- What is expected
Among the lines below, how many have the string "punto" in them? Only the number is wanted.

- Data shown
——————
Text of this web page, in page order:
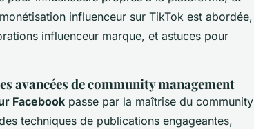
influenceur sur TikTok est abordée,
influenceur marque, et astuces pour
avancées de community management
Facebook passe par la maîtrise du community
techniques de publications engageantes,
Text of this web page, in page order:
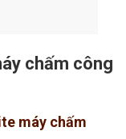
chấm công
máy chấm
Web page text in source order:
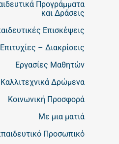
Προγράμματα
και Δράσεις
Επισκέψεις
Επιτυχίες – Διακρίσεις
Εργασίες Μαθητών
Καλλιτεχνικά Δρώμενα
Κοινωνική Προσφορά
Με μια ματιά
Προσωπικό
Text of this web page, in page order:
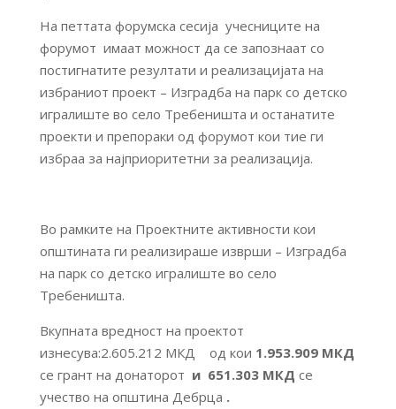
На петтата форумска сесија учесниците на
форумот имаат можност да се запознаат со
постигнатите резултати и реализацијата на
избраниот проект – Изградба на парк со детско
игралиште во село Требеништа и останатите
проекти и препораки од форумот кои тие ги
избраа за најприоритетни за реализација.
Во рамките на Проектните активности кои
општината ги реализираше изврши – Изградба
на парк со детско игралиште во село
Требеништа.
Вкупната вредност на проектот
изнесува:2.605.212 МКД од кои 1.953.909 МКД
се грант на донаторот и 651.303МКД се
учество на општина Дебрца .
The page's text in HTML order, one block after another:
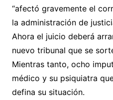
“afectó gravemente el
la administración de
Ahora el juicio deberá
nuevo tribunal que se
Mientras tanto, ocho
médico y su psiquiatra
defina su situación.
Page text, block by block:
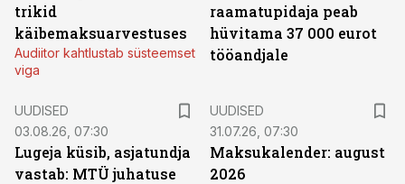
trikid
käibemaksuarvestuses
Audiitor kahtlustab süsteemset
viga
raamatupidaja peab
hüvitama 37 000 eurot
tööandjale
UUDISED
03.08.26, 07:30
Lugeja küsib, asjatundja
vastab: MTÜ juhatuse
UUDISED
31.07.26, 07:30
Maksukalender: august
2026
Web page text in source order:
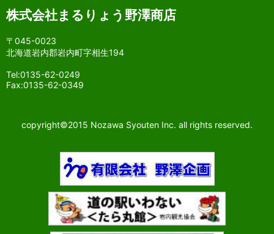
株式会社まるりょう野澤商店
〒045-0023
北海道岩内郡岩内町字相生194
Tel:0135-62-0249
Fax:0135-62-0349
copyright©2015 Nozawa Syouten Inc. all rights reserved.
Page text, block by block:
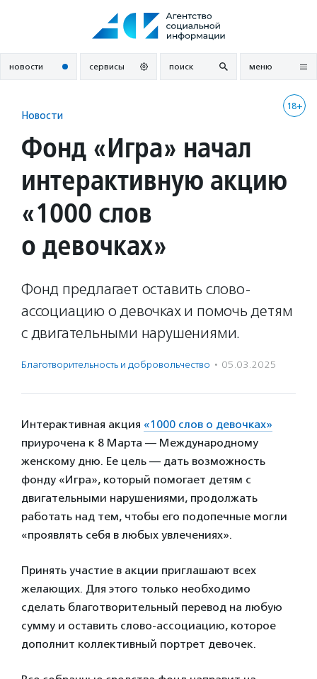
новости сервисы поиск меню
18+
Новости
Фонд «Игра» начал
интерактивную акцию
«1000 слов
о девочках»
Фонд предлагает оставить слово-
ассоциацию о девочках и помочь детям
с двигательными нарушениями.
Благотвори­тель­ность и доброволь­чест­во · 05.03.2025
Интерактивная акция «1000 слов о девочках»
приурочена к 8 Марта — Международному
женскому дню. Ее цель — дать возможность
фонду «Игра», который помогает детям с
двигательными нарушениями, продолжать
работать над тем, чтобы его подопечные могли
«проявлять себя в любых увлечениях».
Принять участие в акции приглашают всех
желающих. Для этого только необходимо
сделать благотворительный перевод на любую
сумму и оставить слово-ассоциацию, которое
дополнит коллективный портрет девочек.
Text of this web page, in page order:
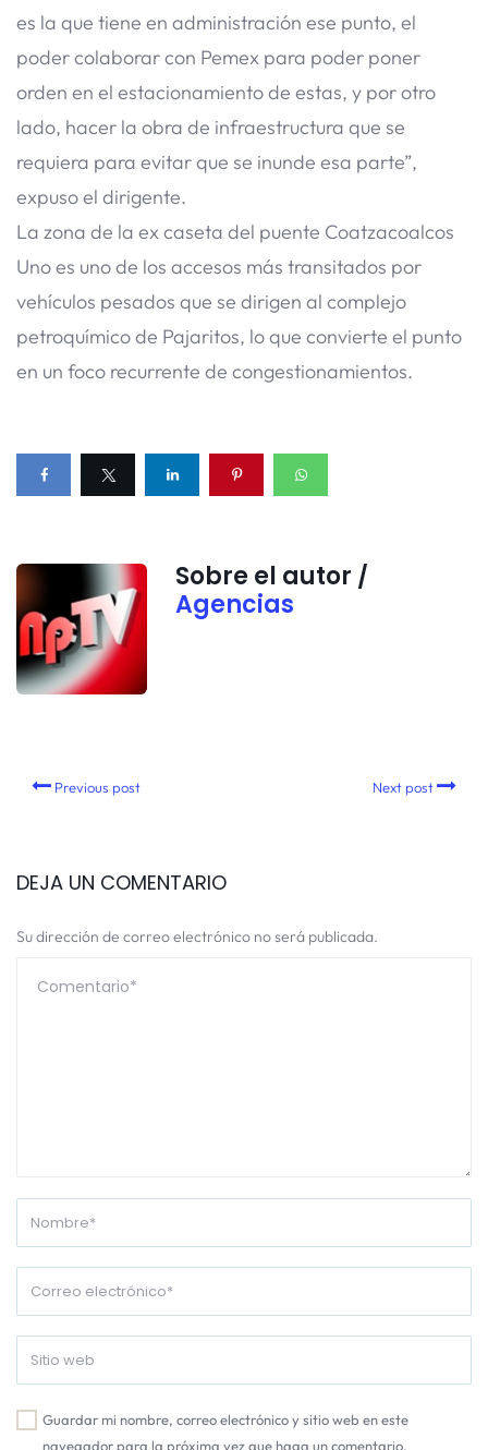
es la que tiene en administración ese punto, el
poder colaborar con Pemex para poder poner
orden en el estacionamiento de estas, y por otro
lado, hacer la obra de infraestructura que se
requiera para evitar que se inunde esa parte”,
expuso el dirigente.
La zona de la ex caseta del puente Coatzacoalcos
Uno es uno de los accesos más transitados por
vehículos pesados que se dirigen al complejo
petroquímico de Pajaritos, lo que convierte el punto
en un foco recurrente de congestionamientos.
Sobre el autor /
Agencias
Previous post Next post
DEJA UN COMENTARIO
Su dirección de correo electrónico no será publicada.
Guardar mi nombre, correo electrónico y sitio web en este
navegador para la próxima vez que haga un comentario.
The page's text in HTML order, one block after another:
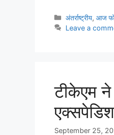
अंतर्राष्ट्रीय,आज
Leave a
टीकेएम ने
September 25,
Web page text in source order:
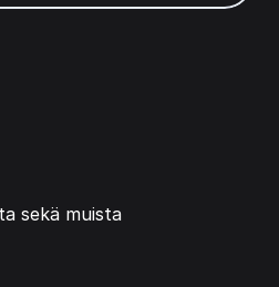
sekä muista
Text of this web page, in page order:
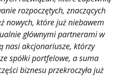
rozpoczętych, znaczących
nowych, które już niebawem
głównymi partnerami w
nasi akcjonariusze, którzy
spółki portfelowe, a suma
biznesu przekroczyła już
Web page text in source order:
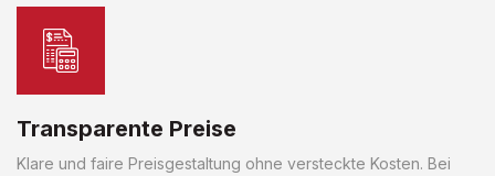
Transparente Preise
Klare und faire Preisgestaltung ohne versteckte Kosten. Bei
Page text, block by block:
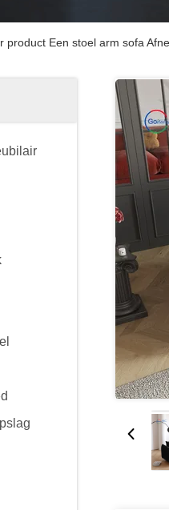
product Een stoel arm sofa
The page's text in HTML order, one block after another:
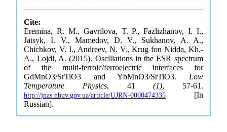
Cite:
Eremina, R. M., Gavrilova, T. P., Fazlizhanov, I. I.,
Jatsyk, I. V., Mamedov, D. V., Sukhanov, A. A.,
Chichkov, V. I., Andreev, N. V., Krug fon Nidda, Kh.-
A., Lojdl, A. (2015). Oscillations in the ESR spectrum
of the multi-ferroic/ferroelectric interfaces for
GdMnO3/SrTiO3 and YbMnO3/SrTiO3. Low
Temperature Physics, 41(1), 57-61.
http://jnas.nbuv.gov.ua/article/UJRN-0000474335 [In
Russian].
——————
- Result of the exercise
2